An end-of-record condition occurs when a nonadvancing input statement attempts to transfer data from a position
beyond the end of the current record, unless the file is a stream file and the current record is at the end of the
file (an end-of-file condition occurs instead).

Does this mean, that in cases like above (where sequential access is used), the standard conforming behavior would be to have an end-of-record first and only then end-of-file?

One catch is that end-of-record and end-of-file conditions are specified by the Fortran standard, but error conditions are processor-dependent. In particular if EOR or EOF has already happened then different compilers may differ on what to do with the next attempted input from the same unit.

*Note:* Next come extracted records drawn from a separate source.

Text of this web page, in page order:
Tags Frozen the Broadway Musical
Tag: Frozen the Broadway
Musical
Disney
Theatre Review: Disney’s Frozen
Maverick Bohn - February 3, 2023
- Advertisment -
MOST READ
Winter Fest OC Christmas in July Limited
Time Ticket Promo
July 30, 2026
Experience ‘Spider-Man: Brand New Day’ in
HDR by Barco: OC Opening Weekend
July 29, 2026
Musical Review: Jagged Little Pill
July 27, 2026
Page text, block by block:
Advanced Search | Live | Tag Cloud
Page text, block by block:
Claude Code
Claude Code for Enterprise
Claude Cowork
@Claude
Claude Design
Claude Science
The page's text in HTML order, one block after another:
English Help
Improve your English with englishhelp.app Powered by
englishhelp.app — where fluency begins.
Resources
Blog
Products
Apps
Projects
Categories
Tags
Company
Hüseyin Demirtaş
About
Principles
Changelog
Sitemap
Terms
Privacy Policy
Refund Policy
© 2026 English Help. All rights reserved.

There has been a long discussion in comp.lang.fortran recently involving this point.

I agree, that once end-of-file occured, it is not standard conforming to read from the file once more. However, in the case of end-of-record (when using non-advanced I/O), it should be possible. Section 12.11.4 says

If an end-of-record condition occurs during execution of an input/output statement that contains either an EOR= specifier or an IOSTAT= specifier, and an error condition does not occur then:
[…]
(4) the file specified in the input statement is positioned after the current record;

To me it sounds, as it would be OK to continue reading, starting with the next record.

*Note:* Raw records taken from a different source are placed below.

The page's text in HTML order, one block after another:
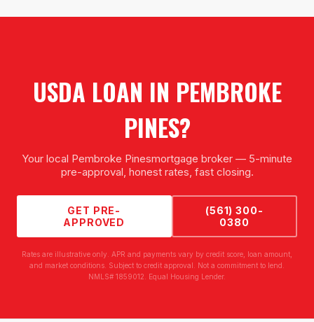
USDA LOAN IN PEMBROKE
PINES?
Your local Pembroke Pinesmortgage broker — 5-minute
pre-approval, honest rates, fast closing.
GET PRE-
APPROVED
(561) 300-
0380
Rates are illustrative only. APR and payments vary by credit score, loan amount,
and market conditions. Subject to credit approval. Not a commitment to lend.
NMLS# 1859012. Equal Housing Lender.
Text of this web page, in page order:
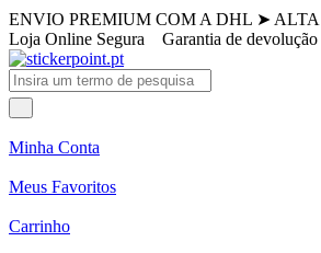
ENVIO PREMIUM COM A DHL ➤
Loja Online Segura Garantia de devolução
Minha Conta
Meus Favoritos
Carrinho
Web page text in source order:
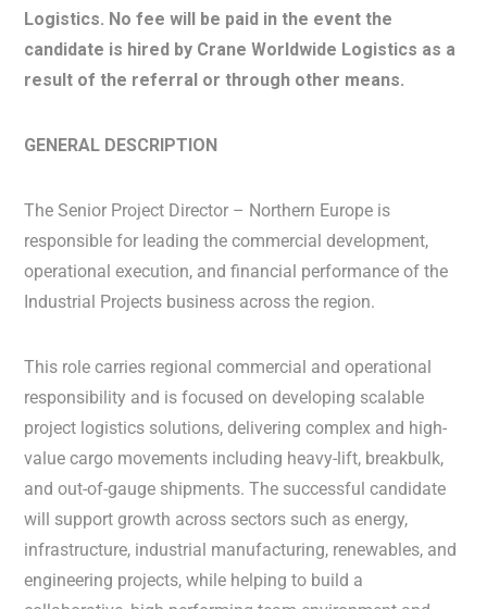
Logistics. No fee will be paid in the event the
candidate is hired by Crane Worldwide Logistics as a
result of the referral or through other means.
GENERAL DESCRIPTION
The Senior Project Director – Northern Europe is
responsible for leading the commercial development,
operational execution, and financial performance of the
Industrial Projects business across the region.
This role carries regional commercial and operational
responsibility and is focused on developing scalable
project logistics solutions, delivering complex and high-
value cargo movements including heavy-lift, breakbulk,
and out-of-gauge shipments. The successful candidate
will support growth across sectors such as energy,
infrastructure, industrial manufacturing, renewables, and
engineering projects, while helping to build a
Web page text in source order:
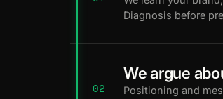
Diagnosis before
02
We argue
Positioning and
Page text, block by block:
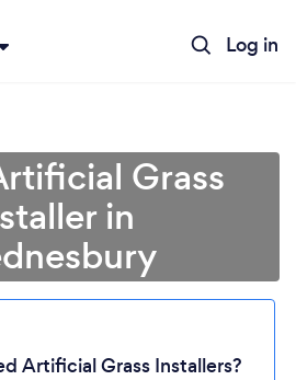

However, as for the original question, I have found yet another section which may be relevant:

6 During nonadvancing input when the pad mode has the value NO, an end-of-record condition (12.11) occurs if the input list and format specification require more characters from the record than the record contains, and the record is complete (12.3.3.4). If the record is incomplete, an end-of-file condition occurs instead of an end-of-record condition.

7 During nonadvancing input when the pad mode has the value YES, blank characters are supplied by the processor if an effective item and its corresponding data edit descriptors require more characters from the record than the record contains. If the record is incomplete, an end-of-file condition occurs; otherwise, an end-of-record condition occurs.

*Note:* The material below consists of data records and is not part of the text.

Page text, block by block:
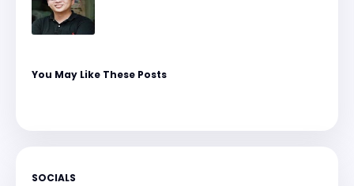
You May Like These Posts
SOCIALS
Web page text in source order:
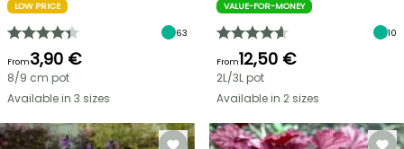
LOW PRICE
63
From3,90 €
8/9 cm pot
Available in 3 sizes
VALUE-FOR-MONEY
10
From12,50 €
2L/3L pot
Available in 2 sizes
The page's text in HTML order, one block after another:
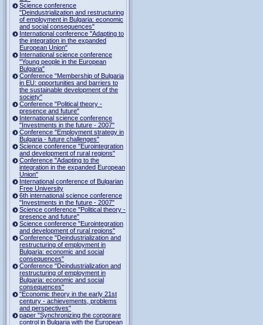
Science conference
"Deindustrialization and restructuring
of employment in Bulgaria: economic
and social consequences"
International conference "Adapting to
the integration in the expanded
European Union"
International science conference
"Young people in the European
Bulgaria"
Conference "Membership of Bulgaria
in EU: opportunities and barriers to
the sustainable development of the
society"
Conference "Political theory -
presence and future"
International science conference
"Investments in the future - 2007"
Conference "Employment strategy in
Bulgaria - future challenges"
Science conference "Eurointegration
and development of rural regions"
Conference "Adapting to the
integration in the expanded European
Union"
International conference of Bulgarian
Free University
6th international science conference
"Investments in the future - 2007"
Science conference "Political theory -
presence and future"
Science conference "Eurointegration
and development of rural regions"
Conference "Deindustrialization and
restructuring of employment in
Bulgaria: economic and social
consequences"
Conference "Deindustrialization and
restructuring of employment in
Bulgaria: economic and social
consequences"
"Economic theory in the early 21st
century - achievements, problems
and perspectives"
paper "Synchronizing the corporare
control in Bulgaria with the European

If I interpret this correctly, when the file ends with an incomplete record (in my case a line without newline at the end), one should directly obtain an end-of-file, and not first an end-of-record and then an end-of-file.

I think, this is not the case. I’ve just found, that if PAD is not specified in the open() command, it defaults to YES. And according to 12.11.4 (on end-of-record condition)

if the pad mode has the value
(a) YES, the record is padded with blanks to satisfy the effective item (12.6.4.5.3) and correspond-
ing data edit descriptors that require more characters than the record contains,
(b) NO, the input list item becomes undefined;

So the content of buffer(1:nread) would be well defined, wouldn’t it?

If nread is a positive number then the concatenation line//buffer(1:nread) is longer than line and you lose the contents of buffer in the assignment, which I suspect isn’t what you want. Whether its assignment to line is undefined requires more of a search of the standard than I am prepared to do.

Please note, that line is allocatable, so it will be automatically reallocated to the correct length to contain both, its previous content, as well as buffer(1:nread). So, nothing gets lost IMO.